▶ _Task item_
Copy out exactly the lines from the line containing "Meerjungfrau-, Regnanschlange-Token ×81." to the end of the listing.

+++

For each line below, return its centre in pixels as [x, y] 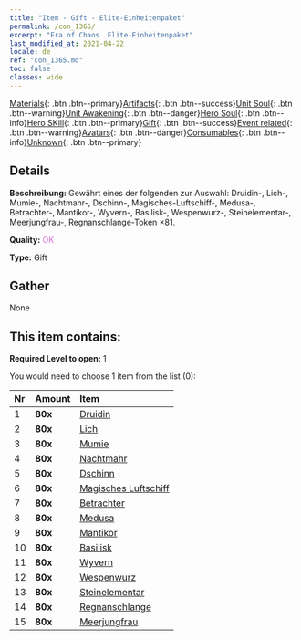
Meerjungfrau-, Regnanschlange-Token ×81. [93, 222]
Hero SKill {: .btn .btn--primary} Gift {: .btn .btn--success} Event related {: [160, 122]
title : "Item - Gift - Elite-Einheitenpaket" [97, 18]
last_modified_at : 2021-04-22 [67, 43]
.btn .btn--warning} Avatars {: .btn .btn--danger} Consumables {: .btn [135, 132]
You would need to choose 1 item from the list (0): [103, 376]
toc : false [30, 69]
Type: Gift [28, 257]

+++

▶ _Response area_
Meerjungfrau-, Regnanschlange-Token ×81. [93, 222]
Hero SKill {: .btn .btn--primary} Gift {: .btn .btn--success} Event related {: [160, 122]
title : "Item - Gift - Elite-Einheitenpaket" [97, 18]
last_modified_at : 2021-04-22 [67, 43]
.btn .btn--warning} Avatars {: .btn .btn--danger} Consumables {: .btn [135, 132]
You would need to choose 1 item from the list (0): [103, 376]
toc : false [30, 69]
Type: Gift [28, 257]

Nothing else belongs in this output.